┌─ GIVEN DATA

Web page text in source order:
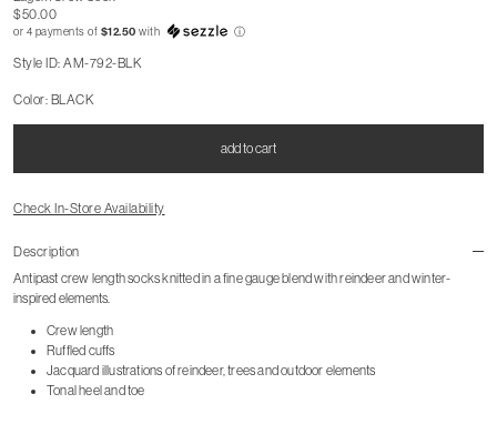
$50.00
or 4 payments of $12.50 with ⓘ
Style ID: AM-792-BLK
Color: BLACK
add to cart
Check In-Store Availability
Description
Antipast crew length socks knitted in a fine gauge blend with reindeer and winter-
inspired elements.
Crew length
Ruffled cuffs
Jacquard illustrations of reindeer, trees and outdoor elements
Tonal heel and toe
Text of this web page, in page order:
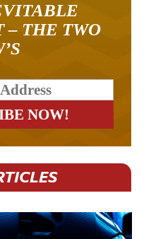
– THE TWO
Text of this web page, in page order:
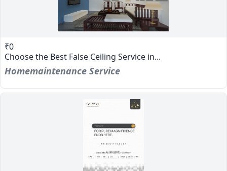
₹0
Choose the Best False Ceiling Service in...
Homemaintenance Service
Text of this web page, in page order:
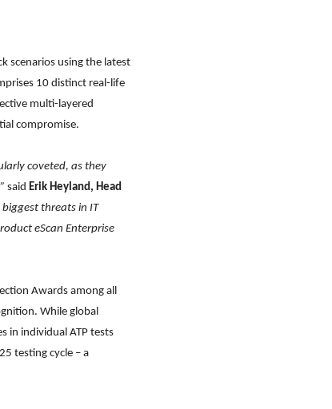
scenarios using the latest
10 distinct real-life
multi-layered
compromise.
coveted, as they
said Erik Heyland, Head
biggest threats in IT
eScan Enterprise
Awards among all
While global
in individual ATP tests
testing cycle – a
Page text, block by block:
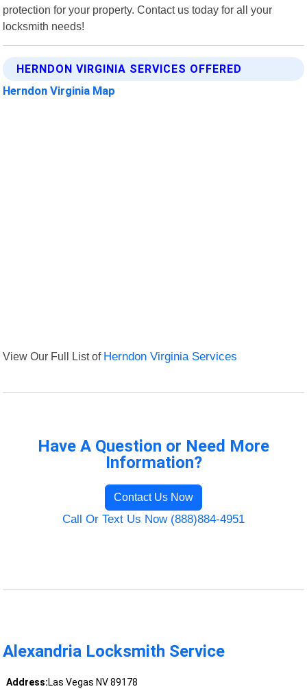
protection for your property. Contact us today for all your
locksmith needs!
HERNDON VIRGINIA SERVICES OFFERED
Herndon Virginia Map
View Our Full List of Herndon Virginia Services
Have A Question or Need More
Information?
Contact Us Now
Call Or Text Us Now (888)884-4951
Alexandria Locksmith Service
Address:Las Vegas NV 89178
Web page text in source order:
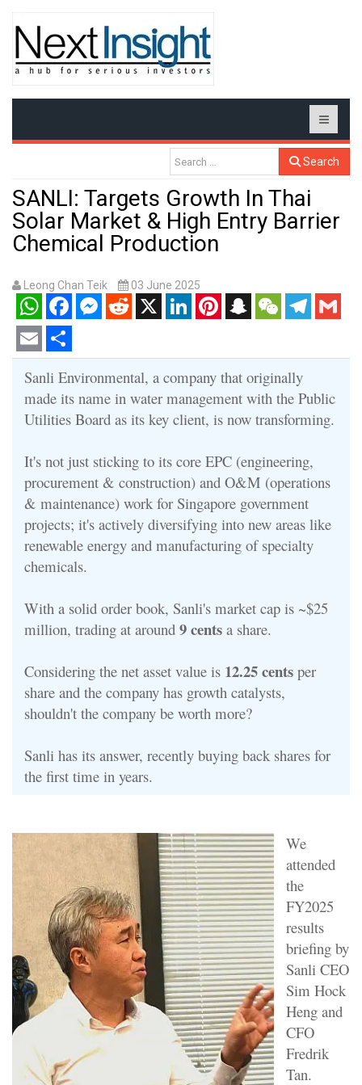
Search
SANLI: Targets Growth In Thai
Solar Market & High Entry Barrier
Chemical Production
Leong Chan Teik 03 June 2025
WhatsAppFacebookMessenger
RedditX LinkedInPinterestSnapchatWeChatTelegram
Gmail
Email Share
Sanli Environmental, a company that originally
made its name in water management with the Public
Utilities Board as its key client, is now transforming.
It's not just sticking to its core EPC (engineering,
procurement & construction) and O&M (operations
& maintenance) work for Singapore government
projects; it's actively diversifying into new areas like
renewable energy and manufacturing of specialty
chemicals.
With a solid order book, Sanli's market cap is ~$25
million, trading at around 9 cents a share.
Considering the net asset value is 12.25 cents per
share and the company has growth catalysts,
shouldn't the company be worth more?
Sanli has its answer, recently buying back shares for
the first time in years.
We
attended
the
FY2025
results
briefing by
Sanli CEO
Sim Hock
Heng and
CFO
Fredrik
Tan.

└─
┌─ GIVEN DATA

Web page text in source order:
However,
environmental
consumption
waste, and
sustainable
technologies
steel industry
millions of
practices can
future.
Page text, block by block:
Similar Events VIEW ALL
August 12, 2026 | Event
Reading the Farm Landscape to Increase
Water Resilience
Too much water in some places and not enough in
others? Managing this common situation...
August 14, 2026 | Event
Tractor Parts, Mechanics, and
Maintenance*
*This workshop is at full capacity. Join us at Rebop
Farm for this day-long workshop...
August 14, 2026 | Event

└─

- TASK DETAILS
Find and show each line of the listing with the word "company".

- YOUR RESPONSE
Sanli Environmental, a company that originally
share and the company has growth catalysts,
shouldn't the company be worth more?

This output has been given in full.